I don't have experience solving this problem, but I've read a few
horror stories from people who had state affect the results of parsing
in Parsec.
Haskell's layout rules replace indentation levels with braces and
semicolons; you could run an initial "tokenizing" parser that builds
tokens including the indentation level of each line, then convert
those tokens into the appropriate braces and semicolons (via a pure
function) before feeding the results into the "real" Haskell parser.
-- ryan
On Mon, Apr 27, 2009 at 2:41 PM, Bas van Gijzel
Hello everyone,
I'm doing a bachelor project focused on comparing parsers. One of the parser libraries I'm using is Parsec (2) and I'm going to implement a very small subset of haskell with it, with as most important feature the off-side rule (indentation based parsing) used in function definitions and possibly in where clauses.
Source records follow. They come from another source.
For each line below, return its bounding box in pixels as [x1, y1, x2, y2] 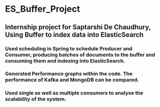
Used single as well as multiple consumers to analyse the [5, 89, 143, 96]
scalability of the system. [5, 96, 67, 103]
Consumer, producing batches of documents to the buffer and [5, 51, 155, 58]
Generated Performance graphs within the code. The [5, 70, 133, 77]
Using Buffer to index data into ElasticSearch [5, 30, 144, 39]
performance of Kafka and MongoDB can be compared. [5, 77, 139, 84]
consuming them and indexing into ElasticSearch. [5, 57, 125, 64]
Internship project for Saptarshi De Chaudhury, [5, 23, 151, 31]
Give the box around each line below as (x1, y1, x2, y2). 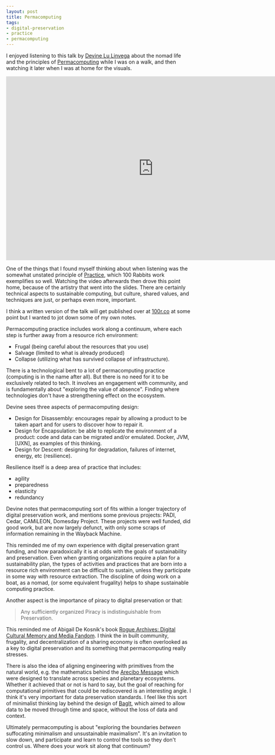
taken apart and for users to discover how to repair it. (14, 421, 144, 428)
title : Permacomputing (6, 14, 62, 20)
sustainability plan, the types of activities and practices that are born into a (6, 560, 187, 567)
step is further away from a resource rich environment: (6, 332, 139, 338)
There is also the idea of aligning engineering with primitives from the (6, 663, 175, 669)
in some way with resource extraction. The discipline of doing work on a (6, 573, 181, 580)
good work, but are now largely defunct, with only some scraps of (6, 524, 166, 531)
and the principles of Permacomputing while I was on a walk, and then (6, 58, 176, 65)
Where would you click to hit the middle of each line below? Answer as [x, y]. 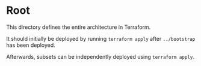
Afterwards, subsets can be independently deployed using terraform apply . [100, 56]
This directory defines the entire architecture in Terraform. [79, 27]
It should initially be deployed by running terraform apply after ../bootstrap [101, 38]
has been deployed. [31, 45]
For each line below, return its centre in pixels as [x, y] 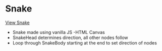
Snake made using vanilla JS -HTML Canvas [59, 32]
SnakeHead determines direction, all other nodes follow [70, 37]
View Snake [17, 22]
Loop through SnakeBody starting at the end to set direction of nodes [85, 42]
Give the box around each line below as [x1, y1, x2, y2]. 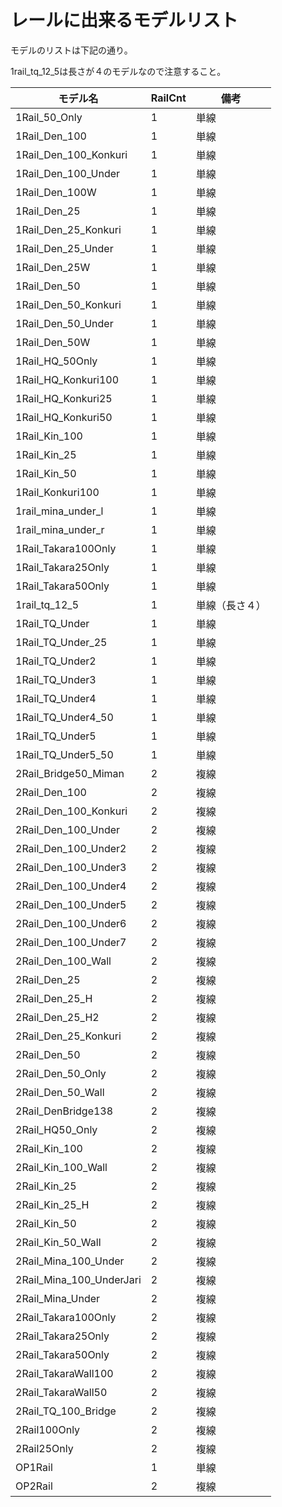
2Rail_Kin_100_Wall [15, 1160, 108, 1174]
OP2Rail [15, 1479, 53, 1493]
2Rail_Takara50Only [15, 1347, 110, 1361]
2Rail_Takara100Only [15, 1310, 117, 1324]
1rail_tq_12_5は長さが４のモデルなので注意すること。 [10, 65, 227, 77]
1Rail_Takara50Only [15, 579, 110, 593]
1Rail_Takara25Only [15, 560, 110, 574]
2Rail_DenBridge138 [15, 1104, 114, 1118]
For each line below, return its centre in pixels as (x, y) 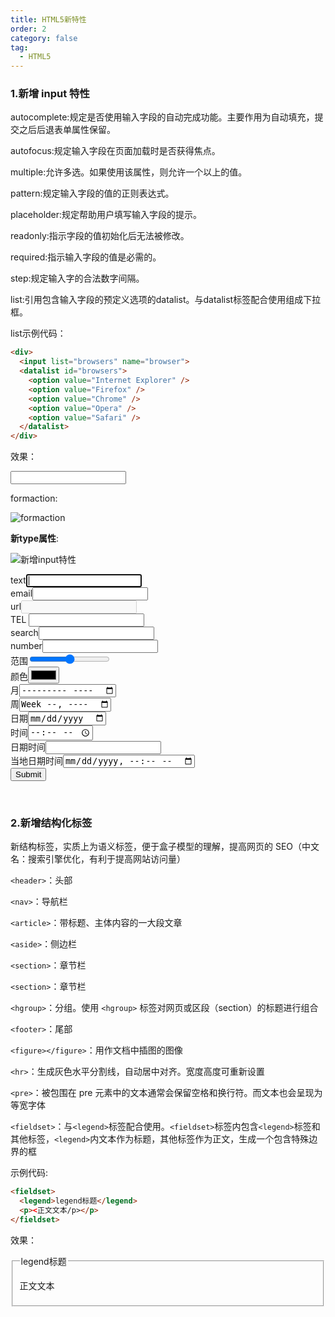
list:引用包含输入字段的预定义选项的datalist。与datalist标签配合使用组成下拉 (166, 300)
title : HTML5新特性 (48, 19)
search (24, 633)
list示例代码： (38, 333)
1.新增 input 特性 (50, 94)
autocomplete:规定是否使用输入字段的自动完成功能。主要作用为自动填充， (162, 117)
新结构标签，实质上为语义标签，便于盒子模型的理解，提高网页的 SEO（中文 (165, 847)
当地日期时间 (36, 760)

But I'm still a bit stuck on how to implement this cleanly. I tried to search for some examples on blogs but I haven't found anything yet. As far as I can see the way to go would be using getState and updateState methods defined in Parsec.Prim and to use the methods in Parsec.Pos to compare the difference in indendation for tokens.
But I haven't completely wrapped my head around any state monad yet and I don't understand Parsec enough yet to see how to use the methods Parsec.Pos and state easily. Some examples or pointers to something to read would really be helpful.